Please write every entry out again, exactly as it reads below.

**Data for processing:**
*** Begin section ***

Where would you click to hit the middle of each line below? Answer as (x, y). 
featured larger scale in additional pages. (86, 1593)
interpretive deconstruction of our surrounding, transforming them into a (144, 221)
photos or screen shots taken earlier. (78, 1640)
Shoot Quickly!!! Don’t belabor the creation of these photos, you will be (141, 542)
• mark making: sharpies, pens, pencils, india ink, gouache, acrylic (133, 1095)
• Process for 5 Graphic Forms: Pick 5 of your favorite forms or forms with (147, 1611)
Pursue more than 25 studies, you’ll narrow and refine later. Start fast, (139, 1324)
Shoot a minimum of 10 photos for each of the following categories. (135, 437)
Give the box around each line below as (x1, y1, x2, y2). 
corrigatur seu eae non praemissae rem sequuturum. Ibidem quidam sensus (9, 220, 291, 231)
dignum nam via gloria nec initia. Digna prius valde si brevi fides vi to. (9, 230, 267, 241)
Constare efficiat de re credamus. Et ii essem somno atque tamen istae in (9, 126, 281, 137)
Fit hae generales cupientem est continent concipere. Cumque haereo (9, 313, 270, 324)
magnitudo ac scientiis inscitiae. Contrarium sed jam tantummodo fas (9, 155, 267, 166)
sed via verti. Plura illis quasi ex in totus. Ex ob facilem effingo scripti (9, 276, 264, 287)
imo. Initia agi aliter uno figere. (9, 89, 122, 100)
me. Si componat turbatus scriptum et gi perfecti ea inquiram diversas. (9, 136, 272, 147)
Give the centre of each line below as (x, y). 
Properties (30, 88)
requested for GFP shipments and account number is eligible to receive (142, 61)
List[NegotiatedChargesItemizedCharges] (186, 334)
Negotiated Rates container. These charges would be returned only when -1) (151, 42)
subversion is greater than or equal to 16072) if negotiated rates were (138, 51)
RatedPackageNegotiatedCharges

*** End section ***

**Reply:**
Where would you click to hit the middle of each line below? Answer as (x, y). 
featured larger scale in additional pages. (86, 1593)
interpretive deconstruction of our surrounding, transforming them into a (144, 221)
photos or screen shots taken earlier. (78, 1640)
Shoot Quickly!!! Don’t belabor the creation of these photos, you will be (141, 542)
• mark making: sharpies, pens, pencils, india ink, gouache, acrylic (133, 1095)
• Process for 5 Graphic Forms: Pick 5 of your favorite forms or forms with (147, 1611)
Pursue more than 25 studies, you’ll narrow and refine later. Start fast, (139, 1324)
Shoot a minimum of 10 photos for each of the following categories. (135, 437)
Give the box around each line below as (x1, y1, x2, y2). 
corrigatur seu eae non praemissae rem sequuturum. Ibidem quidam sensus (9, 220, 291, 231)
dignum nam via gloria nec initia. Digna prius valde si brevi fides vi to. (9, 230, 267, 241)
Constare efficiat de re credamus. Et ii essem somno atque tamen istae in (9, 126, 281, 137)
Fit hae generales cupientem est continent concipere. Cumque haereo (9, 313, 270, 324)
magnitudo ac scientiis inscitiae. Contrarium sed jam tantummodo fas (9, 155, 267, 166)
sed via verti. Plura illis quasi ex in totus. Ex ob facilem effingo scripti (9, 276, 264, 287)
imo. Initia agi aliter uno figere. (9, 89, 122, 100)
me. Si componat turbatus scriptum et gi perfecti ea inquiram diversas. (9, 136, 272, 147)
Give the centre of each line below as (x, y). 
Properties (30, 88)
requested for GFP shipments and account number is eligible to receive (142, 61)
List[NegotiatedChargesItemizedCharges] (186, 334)
Negotiated Rates container. These charges would be returned only when -1) (151, 42)
subversion is greater than or equal to 16072) if negotiated rates were (138, 51)
RatedPackageNegotiatedCharges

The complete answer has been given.